Ja demokracji nienawidzę, demokracją pogardzam, ale wy jesteście demokratami, więc przyjmijcie do wiadomości, że lud polski demokratycznie i legalnie wybrał PiS - powiedział europoseł niezrzeszony Janusz Korwin-Mikke. Demokracja to tyrania większości, więc PiS, mając za sobą większość, będzie robiło, co chce - dodał. Ocenił też, że choć on nie lubi PiS, to Polacy wybrali tę partię "w nadziei, że poprzednich władców uda się powsadzać do więzień, bo tam jest ich miejsce".
Szef MSZ Holandii: Musimy wykluczyć podwójne standardy. Mamy zadanie do wykonania. Nie możemy się tylko wytykać palcami.
Pozwólcie nam zgodnie z wolą polskich obywateli zrealizować nam program. Pozwólcie nam rządzić - apeluje Beata Szydło. Ja jestem Europejką i jestem z tego dumna. Ale przede wszystkim jestem Polką i jestem z tego dumna - dodaje.

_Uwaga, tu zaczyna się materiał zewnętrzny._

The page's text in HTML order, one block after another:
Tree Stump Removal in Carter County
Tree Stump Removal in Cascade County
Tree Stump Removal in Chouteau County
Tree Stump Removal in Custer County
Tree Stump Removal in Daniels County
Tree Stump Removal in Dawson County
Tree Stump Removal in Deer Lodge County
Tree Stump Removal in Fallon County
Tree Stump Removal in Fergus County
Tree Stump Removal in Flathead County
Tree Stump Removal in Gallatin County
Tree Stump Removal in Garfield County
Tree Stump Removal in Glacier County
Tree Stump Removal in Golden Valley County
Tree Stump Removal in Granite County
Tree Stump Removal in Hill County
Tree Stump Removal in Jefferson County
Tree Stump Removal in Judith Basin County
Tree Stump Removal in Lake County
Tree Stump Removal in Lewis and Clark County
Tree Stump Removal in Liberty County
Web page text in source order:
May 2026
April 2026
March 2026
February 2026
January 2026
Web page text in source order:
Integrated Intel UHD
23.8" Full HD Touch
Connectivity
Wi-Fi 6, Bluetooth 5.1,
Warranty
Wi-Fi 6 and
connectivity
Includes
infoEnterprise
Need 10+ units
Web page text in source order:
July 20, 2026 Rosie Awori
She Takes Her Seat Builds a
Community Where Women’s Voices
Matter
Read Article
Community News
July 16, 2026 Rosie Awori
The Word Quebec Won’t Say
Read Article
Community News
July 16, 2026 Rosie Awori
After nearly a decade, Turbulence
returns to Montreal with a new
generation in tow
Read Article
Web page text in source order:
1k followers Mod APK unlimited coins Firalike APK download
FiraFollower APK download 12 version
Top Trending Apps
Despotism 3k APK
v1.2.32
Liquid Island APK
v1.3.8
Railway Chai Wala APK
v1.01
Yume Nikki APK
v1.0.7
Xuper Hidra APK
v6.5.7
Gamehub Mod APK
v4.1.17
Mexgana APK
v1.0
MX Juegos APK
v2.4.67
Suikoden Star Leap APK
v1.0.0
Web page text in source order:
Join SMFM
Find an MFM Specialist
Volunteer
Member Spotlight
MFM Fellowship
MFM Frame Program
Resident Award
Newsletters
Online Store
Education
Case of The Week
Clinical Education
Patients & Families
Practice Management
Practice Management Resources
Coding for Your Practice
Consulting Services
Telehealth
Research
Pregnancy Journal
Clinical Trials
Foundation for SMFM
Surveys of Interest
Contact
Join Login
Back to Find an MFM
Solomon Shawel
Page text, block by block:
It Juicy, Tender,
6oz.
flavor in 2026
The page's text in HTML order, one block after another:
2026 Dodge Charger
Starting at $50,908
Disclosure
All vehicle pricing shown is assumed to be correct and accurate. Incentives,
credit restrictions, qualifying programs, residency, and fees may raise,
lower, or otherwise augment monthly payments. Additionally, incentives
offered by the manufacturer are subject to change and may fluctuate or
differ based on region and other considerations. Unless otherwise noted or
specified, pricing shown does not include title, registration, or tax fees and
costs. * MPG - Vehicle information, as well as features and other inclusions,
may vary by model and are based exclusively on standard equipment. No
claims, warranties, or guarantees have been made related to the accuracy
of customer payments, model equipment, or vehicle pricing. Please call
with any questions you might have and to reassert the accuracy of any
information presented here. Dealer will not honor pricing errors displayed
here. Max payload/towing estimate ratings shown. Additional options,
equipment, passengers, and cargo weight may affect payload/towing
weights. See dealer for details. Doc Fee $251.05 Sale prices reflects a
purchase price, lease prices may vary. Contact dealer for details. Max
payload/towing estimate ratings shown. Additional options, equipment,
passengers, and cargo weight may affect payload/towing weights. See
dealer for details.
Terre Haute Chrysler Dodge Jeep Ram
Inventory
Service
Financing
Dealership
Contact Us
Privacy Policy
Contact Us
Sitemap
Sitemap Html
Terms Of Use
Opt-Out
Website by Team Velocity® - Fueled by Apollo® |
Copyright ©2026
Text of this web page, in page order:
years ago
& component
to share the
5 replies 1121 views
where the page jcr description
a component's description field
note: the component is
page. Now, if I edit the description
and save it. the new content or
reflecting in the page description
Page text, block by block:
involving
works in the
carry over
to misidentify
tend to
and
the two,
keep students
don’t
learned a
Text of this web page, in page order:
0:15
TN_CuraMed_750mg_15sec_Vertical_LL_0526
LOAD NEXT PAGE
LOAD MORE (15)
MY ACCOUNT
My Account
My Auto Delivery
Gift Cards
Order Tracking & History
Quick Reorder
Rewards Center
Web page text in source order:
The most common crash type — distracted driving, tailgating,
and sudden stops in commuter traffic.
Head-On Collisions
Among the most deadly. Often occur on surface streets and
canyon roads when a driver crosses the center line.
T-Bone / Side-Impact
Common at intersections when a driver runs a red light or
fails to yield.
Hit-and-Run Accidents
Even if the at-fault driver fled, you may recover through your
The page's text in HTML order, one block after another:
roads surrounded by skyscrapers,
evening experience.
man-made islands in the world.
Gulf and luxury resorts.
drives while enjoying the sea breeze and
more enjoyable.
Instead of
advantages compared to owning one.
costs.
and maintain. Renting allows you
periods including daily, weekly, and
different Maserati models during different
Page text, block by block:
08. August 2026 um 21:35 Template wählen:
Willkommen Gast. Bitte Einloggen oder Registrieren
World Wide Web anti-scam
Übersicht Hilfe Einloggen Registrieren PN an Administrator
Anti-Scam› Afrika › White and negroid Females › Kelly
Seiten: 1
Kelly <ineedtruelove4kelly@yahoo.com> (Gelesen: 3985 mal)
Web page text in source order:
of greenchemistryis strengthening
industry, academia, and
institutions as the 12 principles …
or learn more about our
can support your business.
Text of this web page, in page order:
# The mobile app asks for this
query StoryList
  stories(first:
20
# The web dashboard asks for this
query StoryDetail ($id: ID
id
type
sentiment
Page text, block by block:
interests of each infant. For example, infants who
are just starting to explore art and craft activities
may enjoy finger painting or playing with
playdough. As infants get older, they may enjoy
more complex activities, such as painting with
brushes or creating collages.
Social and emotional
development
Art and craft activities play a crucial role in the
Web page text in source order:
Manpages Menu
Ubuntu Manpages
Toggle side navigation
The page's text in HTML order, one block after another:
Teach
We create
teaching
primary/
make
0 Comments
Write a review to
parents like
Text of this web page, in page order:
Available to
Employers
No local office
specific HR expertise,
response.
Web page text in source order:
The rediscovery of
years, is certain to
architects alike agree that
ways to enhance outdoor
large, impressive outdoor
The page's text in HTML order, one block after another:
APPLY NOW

Szydło: Wierzę, że UE z troską pochyli się nad sprawami polskiej gospodarki. Śląsk potrzebuje pomocy UE. Bądźcie Państwo solidarni ze Śląskiem. Pomóżcie polskim kopalniom.
Wierzę w Unię Europejską, wierzę w Europę.
Szydło: Nie jesteśmy partią nacjonalistyczną. Takie sformułowania uważam za obraźliwe. Nie będę ich komentować.
Beata Szydło: Uważam, że ta debata jest zupełnie niepotrzebna, ale jestem tutaj, bo szanuję to, że PE chce pochylić się nad tym problemem.
Beata Szydło: Polski rząd sam wystąpił do Komisji Weneckiej o opinię. Nie musiał nas do tego nikt zachęcać.
Jedynym pani argumentem jest to, że PO popełniła błędy - zarzucał Beacie Szydło po jej drugim przemówieniu Guy Verhofstadt.
Dziś jest nam przykro, że Polska staje się przedmiotem debaty publicznej w Europie; to zdarza się po raz pierwszy w historii naszego członkostwa w Unii; mamy nadzieję, że po raz ostatni - dodał Jan Olbrycht z PO.